◆ **WORK INSTRUCTION**:
Retype exactly what appears below from the line containing "world of Thai customs and traditions!" down to the line containing "managing data.", keeping both end lines. Do not include pictures.

-- DATA EXTRACTS follows --

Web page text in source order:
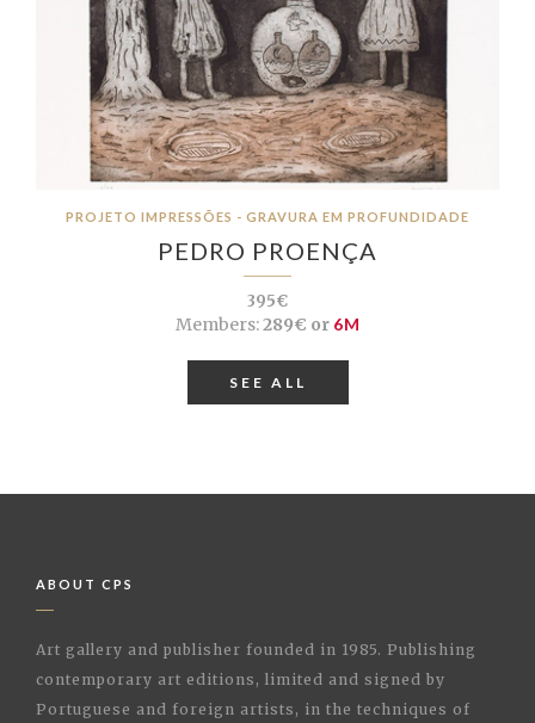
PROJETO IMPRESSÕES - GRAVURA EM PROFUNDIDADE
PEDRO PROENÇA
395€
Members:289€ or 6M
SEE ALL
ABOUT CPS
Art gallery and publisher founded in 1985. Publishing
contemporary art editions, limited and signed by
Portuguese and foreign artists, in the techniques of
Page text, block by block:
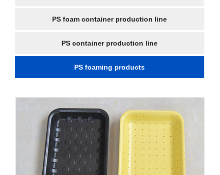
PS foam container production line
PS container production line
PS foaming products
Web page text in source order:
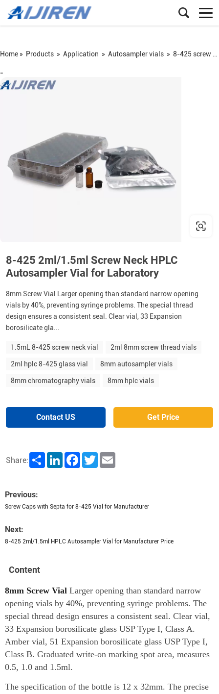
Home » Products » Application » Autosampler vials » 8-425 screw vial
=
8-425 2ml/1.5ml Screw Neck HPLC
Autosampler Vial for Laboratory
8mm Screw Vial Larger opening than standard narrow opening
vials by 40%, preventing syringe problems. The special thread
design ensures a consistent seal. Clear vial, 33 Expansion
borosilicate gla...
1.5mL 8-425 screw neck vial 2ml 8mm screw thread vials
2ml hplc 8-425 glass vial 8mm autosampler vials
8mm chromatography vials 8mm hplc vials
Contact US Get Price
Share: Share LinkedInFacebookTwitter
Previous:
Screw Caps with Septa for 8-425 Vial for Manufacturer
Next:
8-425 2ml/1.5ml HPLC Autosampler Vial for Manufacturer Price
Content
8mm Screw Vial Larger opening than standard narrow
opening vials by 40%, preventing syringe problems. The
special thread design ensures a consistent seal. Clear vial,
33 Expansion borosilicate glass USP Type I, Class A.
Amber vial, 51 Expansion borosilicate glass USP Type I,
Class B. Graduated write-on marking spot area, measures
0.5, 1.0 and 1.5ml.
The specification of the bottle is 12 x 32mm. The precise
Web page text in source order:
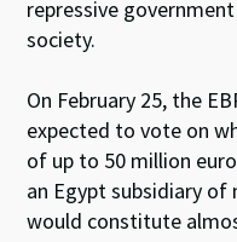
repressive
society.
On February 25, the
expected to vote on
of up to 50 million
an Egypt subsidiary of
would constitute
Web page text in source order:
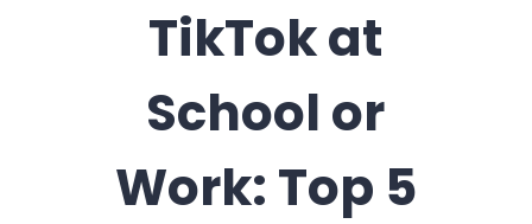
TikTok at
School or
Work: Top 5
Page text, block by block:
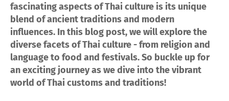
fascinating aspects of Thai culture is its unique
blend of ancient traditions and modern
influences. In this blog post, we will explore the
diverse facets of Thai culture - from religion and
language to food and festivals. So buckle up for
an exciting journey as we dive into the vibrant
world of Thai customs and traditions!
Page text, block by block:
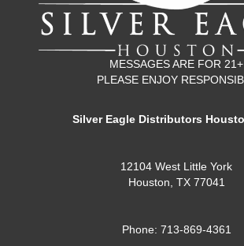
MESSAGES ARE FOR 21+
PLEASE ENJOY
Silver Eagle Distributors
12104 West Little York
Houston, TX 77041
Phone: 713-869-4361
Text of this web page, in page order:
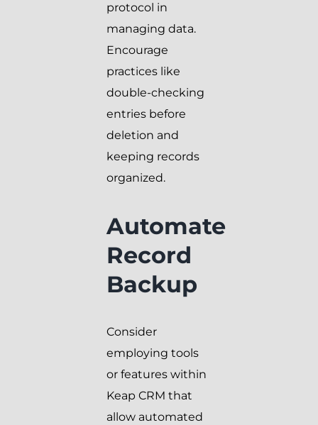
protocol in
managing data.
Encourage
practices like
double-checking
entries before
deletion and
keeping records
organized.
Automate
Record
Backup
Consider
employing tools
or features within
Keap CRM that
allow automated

-- DATA EXTRACTS concluded --

◆ **OUTPUT OF THE EXERCISE**:
world of Thai customs and traditions!
Page text, block by block:
MESSAGES ARE FOR 21+
PLEASE ENJOY
Silver Eagle Distributors
12104 West Little York
Houston, TX 77041
Phone: 713-869-4361
Text of this web page, in page order:
protocol in
managing data.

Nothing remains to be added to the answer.